Krauthammer also had few kind words for President Trump. Even as he decried what he called Trump Derangement Syndrome on the left, he wrote that Trump has undermined NATO and U.S. extended deterrence, foolishly proclaimed the slogan of “America First,” abruptly and wrongly turned away from free trade, and unwisely extended U.S. support to authoritarian rulers around the world.

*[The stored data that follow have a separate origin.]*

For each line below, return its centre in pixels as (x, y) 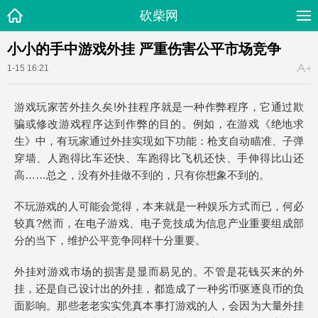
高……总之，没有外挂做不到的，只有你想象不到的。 (142, 175)
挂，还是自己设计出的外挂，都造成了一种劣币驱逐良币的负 (159, 289)
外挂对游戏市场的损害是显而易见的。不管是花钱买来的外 (159, 272)
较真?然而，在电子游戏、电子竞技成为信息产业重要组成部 (159, 223)
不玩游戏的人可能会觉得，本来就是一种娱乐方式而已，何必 (159, 206)
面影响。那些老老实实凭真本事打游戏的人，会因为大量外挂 (159, 306)
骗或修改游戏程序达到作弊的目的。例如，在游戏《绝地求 (159, 124)
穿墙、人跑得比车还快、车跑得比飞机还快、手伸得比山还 (159, 158)

It is when Krauthammer wrote about some of the social issues, however, that his ambivalence with conservatism was evident. For example, he wrote that Roe v. Wade was wrongly decided and denounced late-term abortions, but still supported abortion rights. He defended those on the right who believe in the sanctity of traditional marriage, but he nevertheless supported gay marriage.

In several columns he refused to accept that the science is “settled” on the causes of climate change, yet he urged the United States to unilaterally burn fewer fossil fuels. He criticized the liberal approach to affirmative action, but sided with Justice Stephen Breyer’s notion that the Constitution permits race-conscious discrimination.

On the other hand, Krauthammer is scathing in his denunciation of America’s “thoroughly secularized culture” that treats religious believers—especially Christians—as uneducated and unsophisticated. He paraphrases G. K. Chesterton: “Tolerance is not just the virtue of people who do not believe in anything; tolerance extends only to people who don’t believe in anything.” In one column, Krauthammer, a Jew, celebrates Christians and Christmas.

There is much more here, including Krauthammer’s observations on fatherhood, baseball, golf, chess, sailing, space travel, the medical profession, movies, and a loving tribute to his wife.

Daniel Krauthammer, who writes a splendid introduction and moving eulogy of his father, notes that Charles Krauthammer intended to write a book on foreign policy. The longest essay in The Point of It All, Daniel writes, would have formed the core of that work. Written in July 2017, it exhibits a very pessimistic worldview in which Krauthammer sensed a worldwide shift towards authoritarianism, not just in Russia and China, but also in Western Europe and the United States. It is almost Spenglerian in its pessimism about the West.

One can only hope that in this instance, unlike most others, Krauthammer’s gifts of observation and analysis failed him.